• Activity:
The records that follow are to be transcribed in full, without their images.

(Recorded data)
#####
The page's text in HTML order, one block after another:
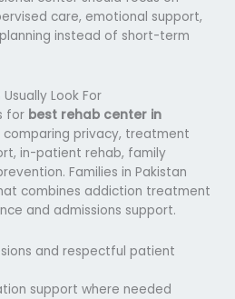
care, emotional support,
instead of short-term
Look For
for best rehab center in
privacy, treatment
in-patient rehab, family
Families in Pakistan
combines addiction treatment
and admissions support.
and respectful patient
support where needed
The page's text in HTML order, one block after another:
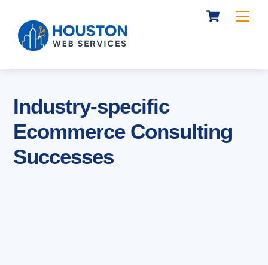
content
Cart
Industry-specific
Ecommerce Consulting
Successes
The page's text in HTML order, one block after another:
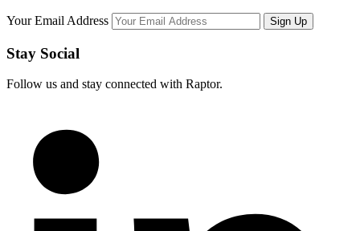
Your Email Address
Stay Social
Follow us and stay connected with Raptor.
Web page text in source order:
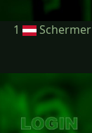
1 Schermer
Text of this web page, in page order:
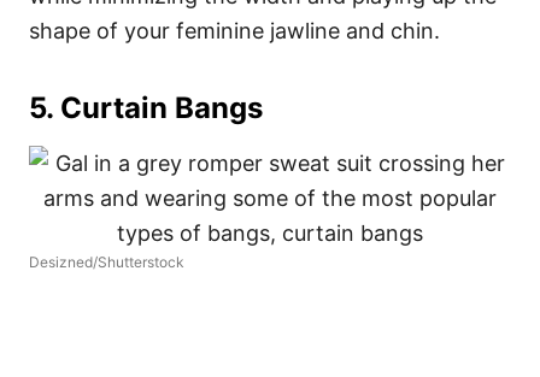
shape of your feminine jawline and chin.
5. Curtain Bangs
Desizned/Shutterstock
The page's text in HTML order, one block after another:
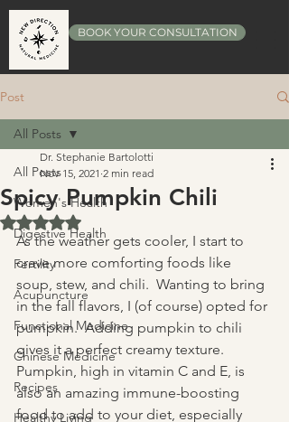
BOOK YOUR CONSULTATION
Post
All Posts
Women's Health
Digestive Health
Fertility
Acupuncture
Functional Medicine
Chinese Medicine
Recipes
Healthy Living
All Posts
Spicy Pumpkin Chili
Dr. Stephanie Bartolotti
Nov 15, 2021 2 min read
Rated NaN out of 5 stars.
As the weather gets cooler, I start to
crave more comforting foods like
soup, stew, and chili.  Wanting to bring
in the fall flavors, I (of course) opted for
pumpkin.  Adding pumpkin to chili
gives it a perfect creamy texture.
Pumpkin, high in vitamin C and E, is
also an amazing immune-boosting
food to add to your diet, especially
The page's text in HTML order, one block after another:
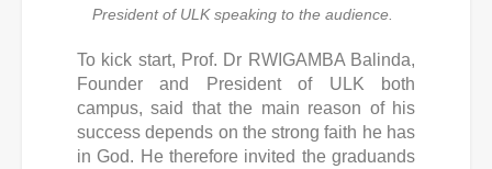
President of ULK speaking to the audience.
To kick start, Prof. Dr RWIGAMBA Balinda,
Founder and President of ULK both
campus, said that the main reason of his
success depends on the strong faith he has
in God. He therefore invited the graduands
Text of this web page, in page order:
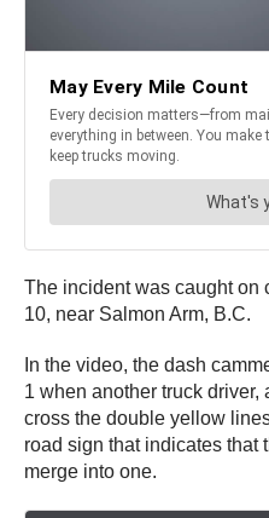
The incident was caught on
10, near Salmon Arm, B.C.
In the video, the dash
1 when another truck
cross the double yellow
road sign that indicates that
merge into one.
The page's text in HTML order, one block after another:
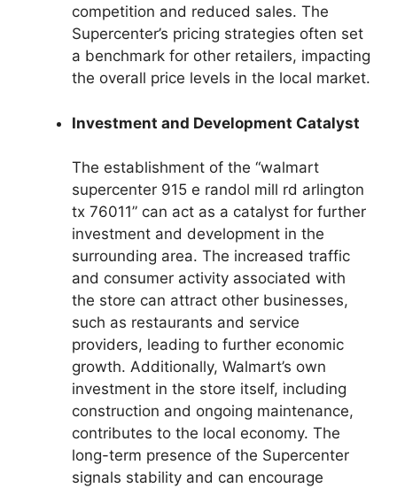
#####
• Solved problem:
The page's text in HTML order, one block after another:
care, emotional support,
instead of short-term
Look For
for best rehab center in
privacy, treatment
in-patient rehab, family
Families in Pakistan
combines addiction treatment
and admissions support.
and respectful patient
support where needed
The page's text in HTML order, one block after another:
content
Cart
Industry-specific
Ecommerce Consulting
Successes
The page's text in HTML order, one block after another:
Your Email Address
Stay Social
Follow us and stay connected with Raptor.
Web page text in source order:
1 Schermer
Text of this web page, in page order:
shape of your feminine jawline and chin.
5. Curtain Bangs
Desizned/Shutterstock
The page's text in HTML order, one block after another:
BOOK YOUR CONSULTATION
Post
All Posts
Women's Health
Digestive Health
Fertility
Acupuncture
Functional Medicine
Chinese Medicine
Recipes
Healthy Living
All Posts
Spicy Pumpkin Chili
Dr. Stephanie Bartolotti
Nov 15, 2021 2 min read
Rated NaN out of 5 stars.
As the weather gets cooler, I start to
crave more comforting foods like
soup, stew, and chili.  Wanting to bring
in the fall flavors, I (of course) opted for
pumpkin.  Adding pumpkin to chili
gives it a perfect creamy texture.
Pumpkin, high in vitamin C and E, is
also an amazing immune-boosting
food to add to your diet, especially
The page's text in HTML order, one block after another:
President of ULK speaking to the audience.
To kick start, Prof. Dr RWIGAMBA Balinda,
Founder and President of ULK both
campus, said that the main reason of his
success depends on the strong faith he has
in God. He therefore invited the graduands
Text of this web page, in page order:
The incident was caught on
10, near Salmon Arm, B.C.
In the video, the dash
1 when another truck
cross the double yellow
road sign that indicates that
merge into one.
The page's text in HTML order, one block after another:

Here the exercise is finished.